Competitor pricing, as the name of this pricing approach suggests, is deliberately setting your prices below those of your competitors while using their pricing data as a standard.
This approach works well if you can reduce costs and actively market your special pricing while negotiating a lower cost per unit with your suppliers. However, if you run a smaller business, it may be tough to maintain. You will need to sell more than your competitors because lower prices entail lower profit margins.
A price skimming approach is when an online retailer sets its starting price as high as its target market would bear before gradually lowering it. The company reduces the price to entice a new, more price-conscious consumer base as demand from the initial customers is met and additional competitors enter the market. Apple employs this price strategy to pay the expenses associated with creating new products like the iPhone.
Price skimming might result in significant short-term gains when a new, innovative product is introduced. It also aids in preserving a prominent brand’s reputation and drawing in devoted target customers who want to be the first to learn about or experience anything new. The strategy also functions when there are few available products. Products with high demand but low supply, for instance, may be priced higher; when supply increases, prices decrease.
However, price skimming isn’t the best marketing tactic in crowded markets, unless you have some truly exceptional characteristics that no other brand can match. If you cut the price too fast or too drastically after launch, it also encourages competition and can annoy early adopters.
The simplest method for determining a product’s price is cost-plus pricing, a cost-based pricing approach that’s sometimes referred to as markup pricing. You create the item, add a predetermined percentage to cover the expenditures, and then sell it for the total. The benefit of cost-plus pricing is that it is simple to understand. You already keep tabs on labor and production costs. To determine the selling price, all you have to do is raise it by a certain amount.
Cost-plus pricing can offer consistent profits if all of your costs stay the same. However, it should be noted that the strategy does not account for market factors like competition pricing or the perceived worth of the consumer.
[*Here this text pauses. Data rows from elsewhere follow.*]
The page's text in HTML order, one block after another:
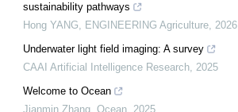
sustainability pathways
Hong YANG, ENGINEERING Agriculture, 2026
Underwater light field imaging: A survey
CAAI Artificial Intelligence Research, 2025
Welcome to Ocean
Jianmin Zhang, Ocean, 2025
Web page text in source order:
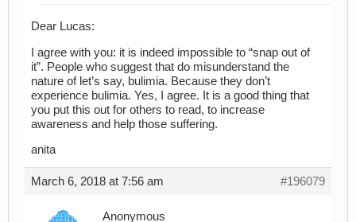
Dear Lucas:
I agree with you: it is indeed impossible to “snap out of
it”. People who suggest that do misunderstand the
nature of let’s say, bulimia. Because they don’t
experience bulimia. Yes, I agree. It is a good thing that
you put this out for others to read, to increase
awareness and help those suffering.
anita
March 6, 2018 at 7:56 am #196079
Anonymous
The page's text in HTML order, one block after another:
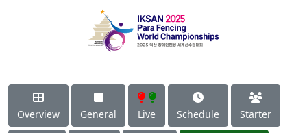
Overview General Live Schedule Starter
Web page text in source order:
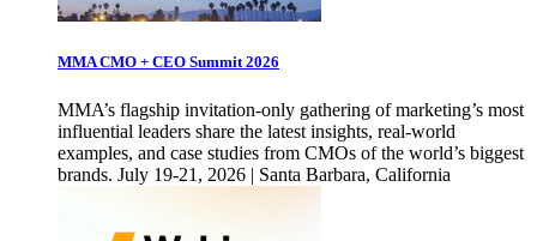
MMA CMO + CEO Summit 2026
MMA’s flagship invitation-only gathering of marketing’s most
influential leaders share the latest insights, real-world
examples, and case studies from CMOs of the world’s biggest
brands. July 19-21, 2026 | Santa Barbara, California
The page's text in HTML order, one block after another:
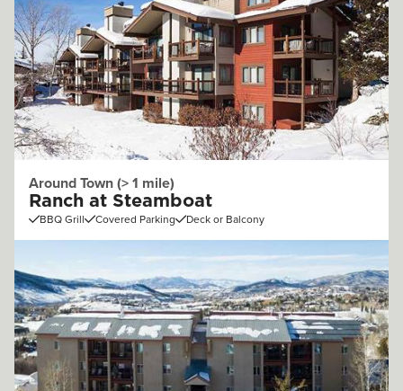
Around Town (> 1 mile)
Ranch at Steamboat
BBQ Grill Covered Parking Deck or Balcony
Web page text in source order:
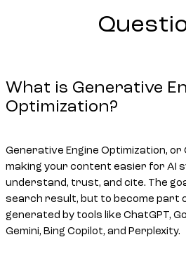
What is Generative
Optimization?
Generative Engine Optimization, or
making your content easier for AI
understand, trust, and cite. The
search result, but to become part
generated by tools like ChatGPT,
Gemini, Bing Copilot, and Perplexity.
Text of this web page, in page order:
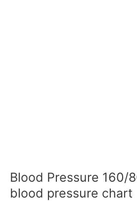
Blood Pressure 160/
blood pressure chart
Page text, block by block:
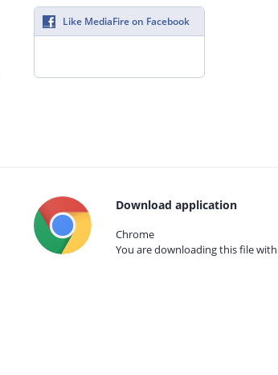
Like MediaFire on Facebook
Download application
Chrome
You are downloading this file with
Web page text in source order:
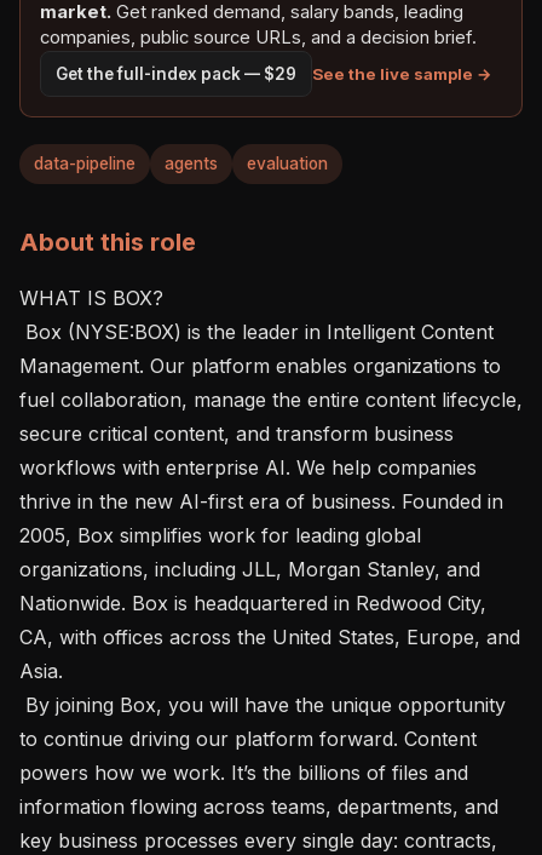
market. Get ranked demand, salary bands, leading
companies, public source URLs, and a decision brief.
Get the full-index pack — $29 See the live sample →
data-pipeline agents evaluation
About this role
WHAT IS BOX?
Management. Our platform enables organizations to
fuel collaboration, manage the entire content lifecycle,
secure critical content, and transform business
workflows with enterprise AI. We help companies
thrive in the new AI-first era of business. Founded in
2005, Box simplifies work for leading global
organizations, including JLL, Morgan Stanley, and
Nationwide. Box is headquartered in Redwood City,
CA, with offices across the United States, Europe, and
Asia.
to continue driving our platform forward. Content
powers how we work. It’s the billions of files and
information flowing across teams, departments, and
key business processes every single day: contracts,
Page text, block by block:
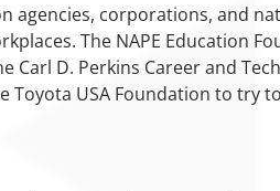
agencies, corporations, and
The NAPE Education
D. Perkins Career and
USA Foundation to try
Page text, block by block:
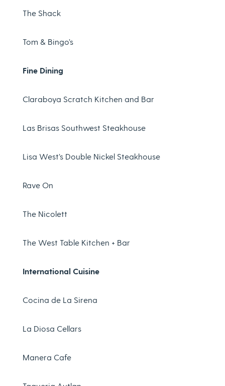
The Shack
Tom & Bingo’s
Fine Dining
Claraboya Scratch Kitchen and Bar
Las Brisas Southwest Steakhouse
Lisa West’s Double Nickel Steakhouse
Rave On
The Nicolett
The West Table Kitchen + Bar
International Cuisine
Cocina de La Sirena
La Diosa Cellars
Manera Cafe
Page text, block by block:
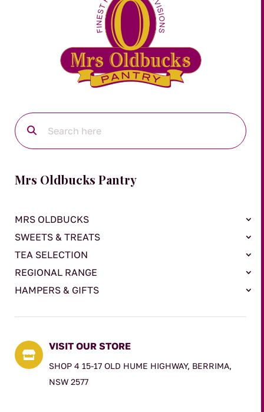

Final Thoughts on How to Calculate Retail Price Successfully
Achieving your profit objectives requires many things, including understanding your company’s cost structure, using advanced technology like inventory management software, and learning how to find retail prices. Keep in mind that the tactics explained in this article should be employed as part of a bigger, multi-factor pricing approach rather than in isolation.
Once you have mastered the formulas, it’s time to investigate more sophisticated pricing strategies. There are numerous pricing strategies, so it could be a good idea to try a few different ones until you find the one that works best for your business.